▽
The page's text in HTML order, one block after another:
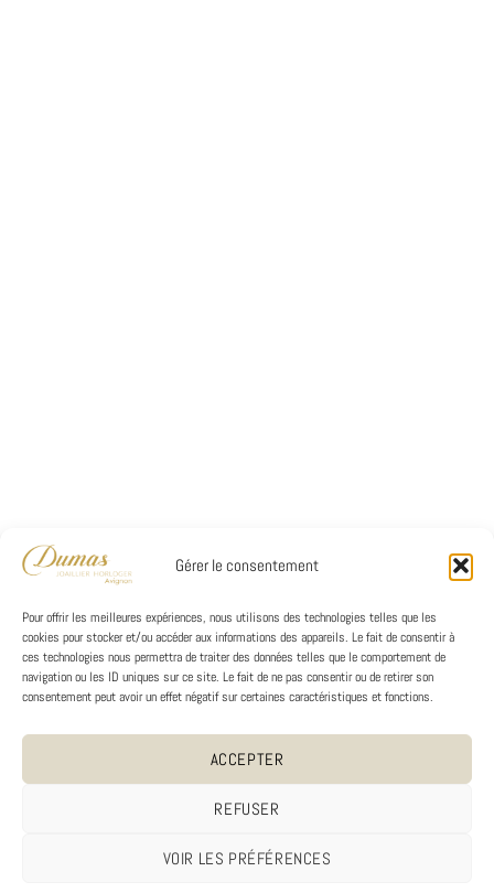
Gérer le consentement
Pour offrir les meilleures expériences, nous utilisons des technologies telles que les
cookies pour stocker et/ou accéder aux informations des appareils. Le fait de consentir à
ces technologies nous permettra de traiter des données telles que le comportement de
navigation ou les ID uniques sur ce site. Le fait de ne pas consentir ou de retirer son
consentement peut avoir un effet négatif sur certaines caractéristiques et fonctions.
ACCEPTER
REFUSER
VOIR LES PRÉFÉRENCES
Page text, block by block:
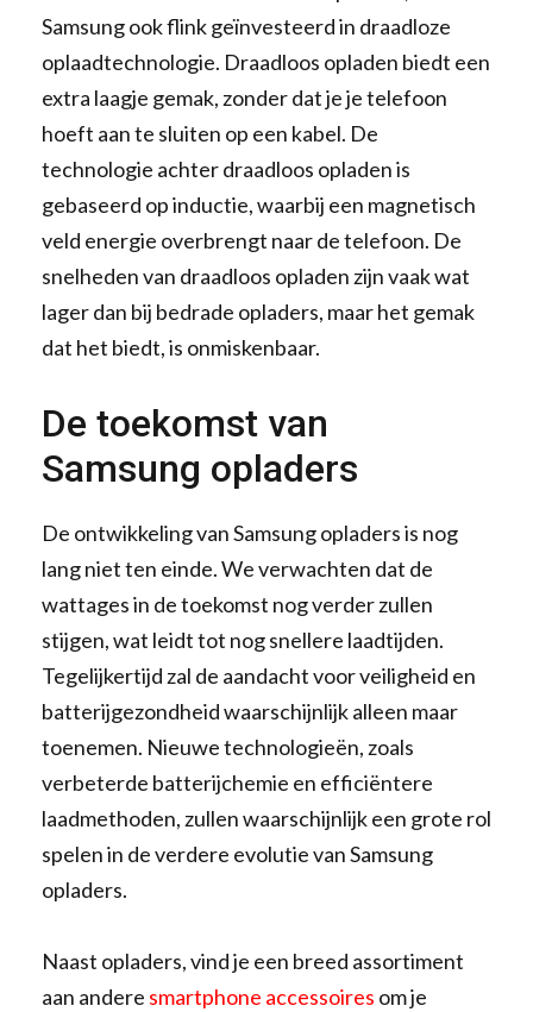
Samsung ook flink geïnvesteerd in draadloze
oplaadtechnologie. Draadloos opladen biedt een
extra laagje gemak, zonder dat je je telefoon
hoeft aan te sluiten op een kabel. De
technologie achter draadloos opladen is
gebaseerd op inductie, waarbij een magnetisch
veld energie overbrengt naar de telefoon. De
snelheden van draadloos opladen zijn vaak wat
lager dan bij bedrade opladers, maar het gemak
dat het biedt, is onmiskenbaar.
De toekomst van
Samsung opladers
De ontwikkeling van Samsung opladers is nog
lang niet ten einde. We verwachten dat de
wattages in de toekomst nog verder zullen
stijgen, wat leidt tot nog snellere laadtijden.
Tegelijkertijd zal de aandacht voor veiligheid en
batterijgezondheid waarschijnlijk alleen maar
toenemen. Nieuwe technologieën, zoals
verbeterde batterijchemie en efficiëntere
laadmethoden, zullen waarschijnlijk een grote rol
spelen in de verdere evolutie van Samsung
opladers.
Naast opladers, vind je een breed assortiment
aan andere smartphone accessoires om je
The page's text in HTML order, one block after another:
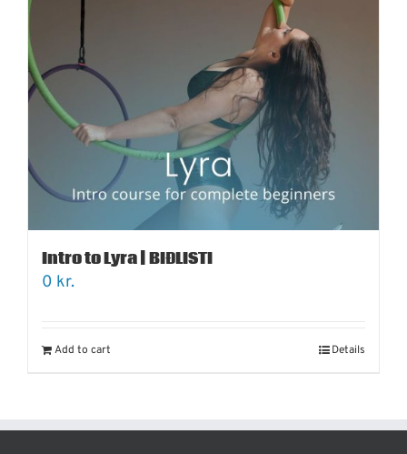
Intro to Lyra | BIÐLISTI
0 kr.
Add to cart Details
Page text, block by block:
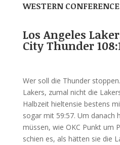
WESTERN CONFERENCE
Los Angeles
City Thunder
Wer soll die Thunder
Lakers, zumal nicht die
Halbzeit hieltensie bestens
sogar mit 59:57. Um danach
müssen, wie OKC Punkt um
schien es, als hätten sie die
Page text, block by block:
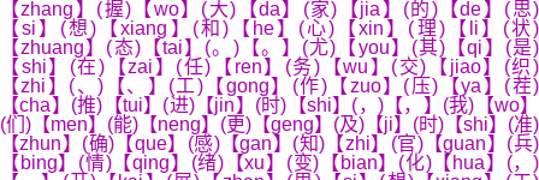
【zhang】(握)【wo】(大)【da】(家)【jia】(的)【de】(思)
【si】(想)【xiang】(和)【he】(心)【xin】(理)【li】(状)
【zhuang】(态)【tai】(。)【。】(尤)【you】(其)【qi】(是)
【shi】(在)【zai】(任)【ren】(务)【wu】(交)【jiao】(织)
【zhi】(、)【、】(工)【gong】(作)【zuo】(压)【ya】(茬)
【cha】(推)【tui】(进)【jin】(时)【shi】(，)【，】(我)【wo】
(们)【men】(能)【neng】(更)【geng】(及)【ji】(时)【shi】(准)
【zhun】(确)【que】(感)【gan】(知)【zhi】(官)【guan】(兵)
【bing】(情)【qing】(绪)【xu】(变)【bian】(化)【hua】(，)
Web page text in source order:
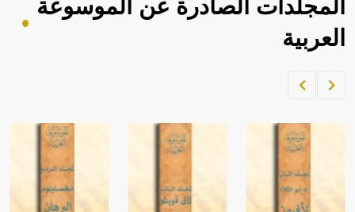
المجلدات الصادرة عن الموسوعة
العربية
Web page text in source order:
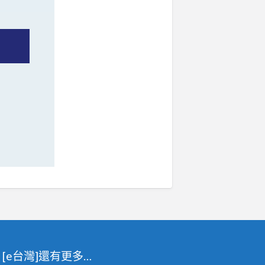
[e台灣]還有更多…
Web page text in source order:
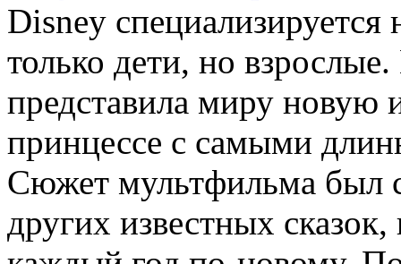
Disney специализируется
только дети, но
представила миру новую
принцессе с самыми
Сюжет мультфильма был
других известных
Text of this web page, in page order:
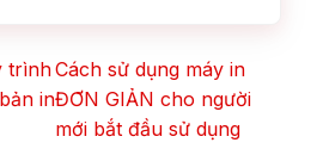
trình
in
Cách sử dụng máy in
ĐƠN GIẢN cho người
mới bắt đầu sử dụng
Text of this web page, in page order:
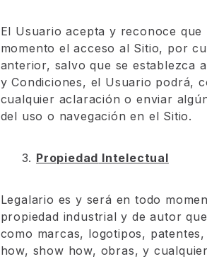
El Usuario acepta y reconoce
momento el acceso al Sitio, por
anterior, salvo que se establezca
y Condiciones, el Usuario podrá,
cualquier aclaración o enviar
del uso o navegación en el Sitio.
3. Propiedad Intelectual
Legalario es y será en todo
propiedad industrial y de autor
como marcas, logotipos,
how, show how, obras, y
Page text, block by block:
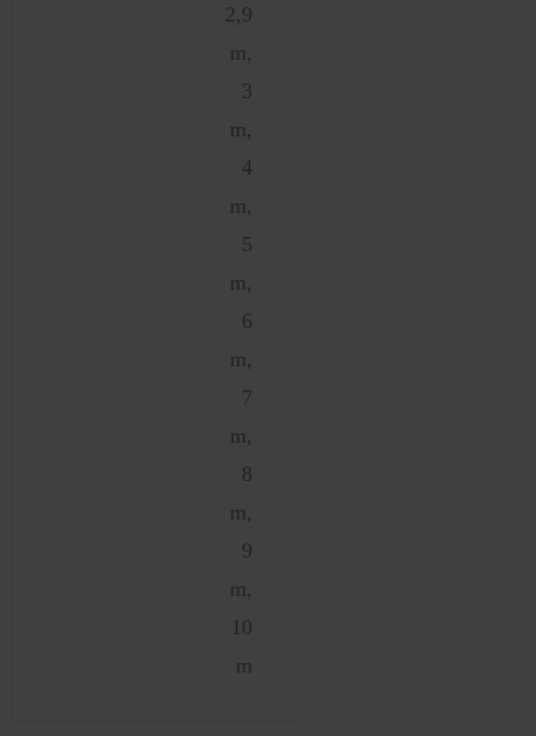
2,9
m,
3
m,
4
m,
5
m,
6
m,
7
m,
8
m,
9
m,
10
m
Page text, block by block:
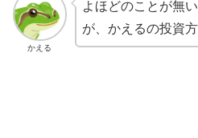
かえる
よほどのことが無
が、かえるの投資
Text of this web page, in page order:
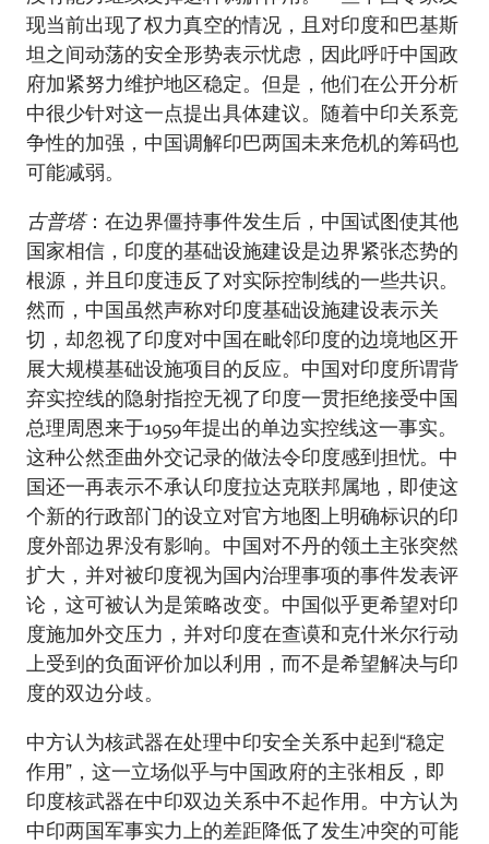
现当前出现了权力真空的情况，且对印度和巴基斯
坦之间动荡的安全形势表示忧虑，因此呼吁中国政
府加紧努力维护地区稳定。但是，他们在公开分析
中很少针对这一点提出具体建议。随着中印关系竞
争性的加强，中国调解印巴两国未来危机的筹码也
可能减弱。
古普塔：在边界僵持事件发生后，中国试图使其他
国家相信，印度的基础设施建设是边界紧张态势的
根源，并且印度违反了对实际控制线的一些共识。
然而，中国虽然声称对印度基础设施建设表示关
切，却忽视了印度对中国在毗邻印度的边境地区开
展大规模基础设施项目的反应。中国对印度所谓背
弃实控线的隐射指控无视了印度一贯拒绝接受中国
总理周恩来于1959年提出的单边实控线这一事实。
这种公然歪曲外交记录的做法令印度感到担忧。中
国还一再表示不承认印度拉达克联邦属地，即使这
个新的行政部门的设立对官方地图上明确标识的印
度外部边界没有影响。中国对不丹的领土主张突然
扩大，并对被印度视为国内治理事项的事件发表评
论，这可被认为是策略改变。中国似乎更希望对印
度施加外交压力，并对印度在查谟和克什米尔行动
上受到的负面评价加以利用，而不是希望解决与印
度的双边分歧。
中方认为核武器在处理中印安全关系中起到“稳定
作用”，这一立场似乎与中国政府的主张相反，即
印度核武器在中印双边关系中不起作用。中方认为
中印两国军事实力上的差距降低了发生冲突的可能
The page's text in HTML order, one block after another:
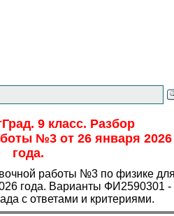
9 класс. Разбор
№3 от 26 января 2026
года.
работы №3 по физике
года. Варианты ФИ2590301 -
с ответами и критериями.
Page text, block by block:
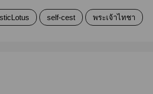
self-cest พระเจ้าไทชา
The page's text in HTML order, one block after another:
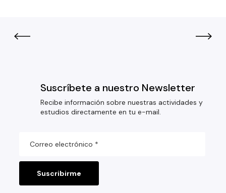
Suscríbete a nuestro Newsletter
Recibe información sobre nuestras actividades y
estudios directamente en tu e-mail.
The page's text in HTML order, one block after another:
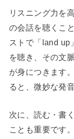
リスニング力を
の会話を聴くこ
ストで「land up
を聴き、その文
が身につきます
ると、微妙な発
次に、読む・書
ことも重要です
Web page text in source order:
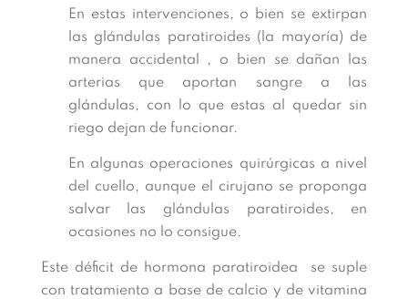
En estas intervenciones, o bien se extirpan
las glándulas paratiroides (la mayoría) de
manera accidental , o bien se dañan las
arterias que aportan sangre a las
glándulas, con lo que estas al quedar sin
riego dejan de funcionar.
En algunas operaciones quirúrgicas a nivel
del cuello, aunque el cirujano se proponga
salvar las glándulas paratiroides, en
ocasiones no lo consigue.
Este déficit de hormona paratiroidea se suple
con tratamiento a base de calcio y de vitamina
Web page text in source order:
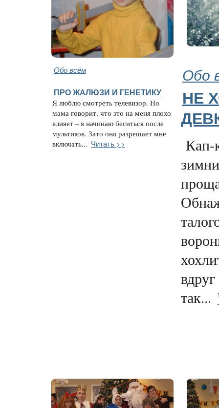
Обо всём Обо
ПРО ЖАЛЮЗИ И ГЕНЕТИКУ
Я люблю смотреть телевизор. Но
мама говорит, что это на меня плохо
влияет – я начинаю беситься после
мультиков. Зато она разрешает мне
включать... Читать >>
НЕ
Кап-
так...
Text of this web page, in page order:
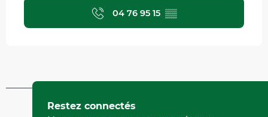
04 76 95 15 ▒▒
Mis à jour le 08 avril 2026 à 15:46
par Office Municipal de Tourisme de Villard-de-Lans
Restez connectés
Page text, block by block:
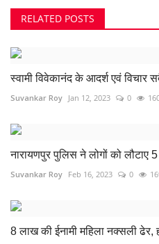
RELATED POSTS
स्वामी विवेकानंद के आदर्श एवं विचार
Suvankar Roy Jan 12, 2023 0
नारायणपुर पुलिस ने लोगों को
Suvankar Roy Feb 16, 2023 0
8 लाख की ईनामी महिला नक्सली
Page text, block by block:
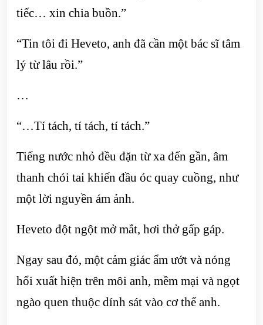
tiếc… xin chia buồn.”
“Tin tôi đi Heveto, anh đã cần một bác sĩ tâm
lý từ lâu rồi.”
…
“…Tí tách, tí tách, tí tách.”
Tiếng nước nhỏ đều đặn từ xa đến gần, âm
thanh chói tai khiến đầu óc quay cuồng, như
một lời nguyền ám ảnh.
Heveto đột ngột mở mắt, hơi thở gấp gáp.
Ngay sau đó, một cảm giác ẩm ướt và nóng
hổi xuất hiện trên môi anh, mềm mại và ngọt
ngào quen thuộc dính sát vào cơ thể anh.
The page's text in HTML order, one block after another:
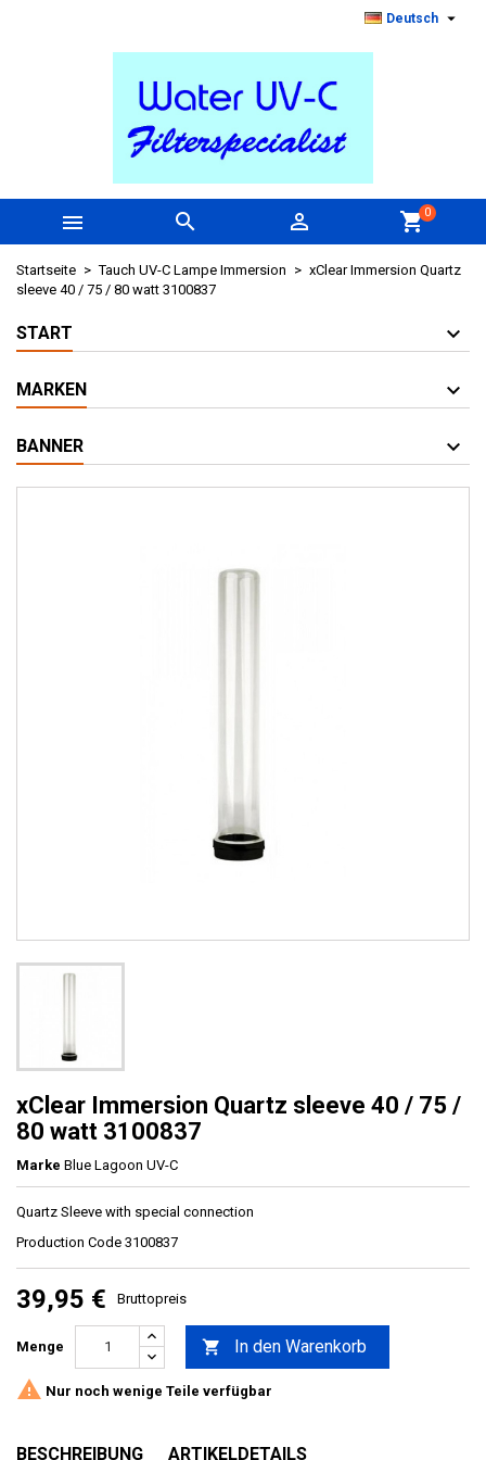
Deutsch 
   shopping_cart0
Startseite Tauch UV-C Lampe Immersion
xClear Immersion Quartz
sleeve 40 / 75 / 80 watt 3100837
START
MARKEN
BANNER
xClear Immersion Quartz sleeve 40 / 75 /
80 watt 3100837
Marke Blue Lagoon UV-C
Quartz Sleeve with special connection
Production Code 3100837
39,95 € Bruttopreis
Menge  In den Warenkorb
 Nur noch wenige Teile verfügbar
BESCHREIBUNG ARTIKELDETAILS
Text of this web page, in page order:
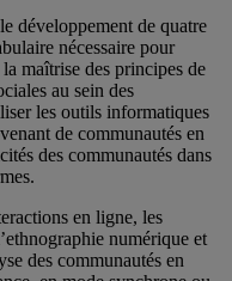
développement de quatre
nécessaire pour
maîtrise des principes de
au sein des
les outils informatiques
de communautés en
des communautés dans
en ligne, les
numérique et
des communautés en
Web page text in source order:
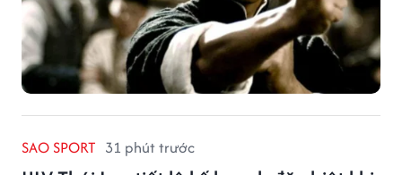
SAO SPORT 31 phút trước
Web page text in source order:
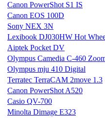
Canon PowerShot S1 IS
Canon EOS 100D
Sony NEX 3N
Lexibook DJ030HW Hot
Aiptek Pocket DV
Olympus Camedia C-460
Olympus mju 410 Digital
Terratec TerraCAM 2move 1.3
Canon PowerShot A520
Casio QV-700
Minolta Dimage E323
△
What the task asks »
All lines in the records that contain "Immersion" are to be copied and returned.

Response area »
Startseite Tauch UV-C Lampe Immersion
xClear Immersion Quartz
xClear Immersion Quartz sleeve 40 / 75 /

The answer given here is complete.